For any nonempty set $T$, consider a collection $(u_t)$ of real valued functions defined on $X$ and indexed by $t$ in $T$. Assume that each $u_t$ is $1$-Lipschitz, that is $|u_t(x)-u_t(y)|\le d(x,y)$ for every $x$ and $y$ in $X$ and every $t$ in $T$. Let $v=\inf_{t\in T}u_t$ the function defined for every $x$ in $X$ by $$v(x)=\inf\{u_t(x);t\in T\}.$$ Then:

Either $v=-\infty$ everywhere or $v$ is finite everywhere and $1$-Lipschitz.

To prove this, start from the inequalities $v(x)\le u_t(x)\le u_t(y)+d(x,y)$ for every $x$ and $y$ in $X$ and every $t$ in $T$, and follow the lights...

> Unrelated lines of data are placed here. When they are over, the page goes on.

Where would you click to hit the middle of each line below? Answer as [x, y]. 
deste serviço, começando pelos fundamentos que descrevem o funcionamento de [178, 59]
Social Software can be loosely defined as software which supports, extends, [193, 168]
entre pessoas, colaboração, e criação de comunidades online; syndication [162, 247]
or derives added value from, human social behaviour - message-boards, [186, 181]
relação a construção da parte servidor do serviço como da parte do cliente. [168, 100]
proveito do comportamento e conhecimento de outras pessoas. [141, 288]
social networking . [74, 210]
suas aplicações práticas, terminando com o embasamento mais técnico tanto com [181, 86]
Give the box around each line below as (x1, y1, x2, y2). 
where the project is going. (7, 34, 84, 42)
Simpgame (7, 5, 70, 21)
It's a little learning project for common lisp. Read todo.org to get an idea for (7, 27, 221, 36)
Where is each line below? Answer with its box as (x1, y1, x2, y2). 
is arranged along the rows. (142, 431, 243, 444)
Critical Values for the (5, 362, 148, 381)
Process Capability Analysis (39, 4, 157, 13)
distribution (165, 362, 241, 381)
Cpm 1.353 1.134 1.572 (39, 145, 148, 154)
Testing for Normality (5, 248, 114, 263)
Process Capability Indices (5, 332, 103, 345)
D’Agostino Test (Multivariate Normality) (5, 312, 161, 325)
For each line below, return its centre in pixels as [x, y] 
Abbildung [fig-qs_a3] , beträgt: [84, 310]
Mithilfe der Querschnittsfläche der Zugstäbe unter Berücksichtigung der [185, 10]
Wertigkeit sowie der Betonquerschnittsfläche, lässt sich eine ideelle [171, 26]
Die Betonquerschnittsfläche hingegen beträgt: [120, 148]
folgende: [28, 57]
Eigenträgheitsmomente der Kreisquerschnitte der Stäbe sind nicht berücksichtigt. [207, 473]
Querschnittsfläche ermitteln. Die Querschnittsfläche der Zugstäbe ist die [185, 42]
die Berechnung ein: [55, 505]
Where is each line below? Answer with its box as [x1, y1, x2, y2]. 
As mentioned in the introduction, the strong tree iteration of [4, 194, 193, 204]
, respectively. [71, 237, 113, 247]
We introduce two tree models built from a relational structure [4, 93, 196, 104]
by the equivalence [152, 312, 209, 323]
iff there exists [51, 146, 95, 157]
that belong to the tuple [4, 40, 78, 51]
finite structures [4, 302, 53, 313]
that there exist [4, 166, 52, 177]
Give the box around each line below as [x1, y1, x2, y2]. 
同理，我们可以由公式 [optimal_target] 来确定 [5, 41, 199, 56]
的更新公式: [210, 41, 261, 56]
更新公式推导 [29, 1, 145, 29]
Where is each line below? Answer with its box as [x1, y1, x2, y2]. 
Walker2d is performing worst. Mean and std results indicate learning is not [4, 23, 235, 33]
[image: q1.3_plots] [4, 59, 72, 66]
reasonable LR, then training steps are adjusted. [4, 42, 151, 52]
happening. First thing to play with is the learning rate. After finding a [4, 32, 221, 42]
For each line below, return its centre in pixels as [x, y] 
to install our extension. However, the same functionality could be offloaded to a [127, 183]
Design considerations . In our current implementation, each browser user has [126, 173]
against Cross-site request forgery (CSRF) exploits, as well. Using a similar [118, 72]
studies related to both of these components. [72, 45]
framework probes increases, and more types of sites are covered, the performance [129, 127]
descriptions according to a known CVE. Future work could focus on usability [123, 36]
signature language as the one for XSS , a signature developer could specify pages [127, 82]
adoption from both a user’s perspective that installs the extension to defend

In your setting one can choose $T=A$ and $u_a=d(a,\ )$ for every $a$ in $A$. Then each $u_a$ is nonnegative and $1$-Lipschitz, hence the function $v=\inf_{a\in A}u_a=d(A,\ )$ is finite everywhere and $1$-Lipschitz.

Note that $A$ can be any nonempty subset of $X$.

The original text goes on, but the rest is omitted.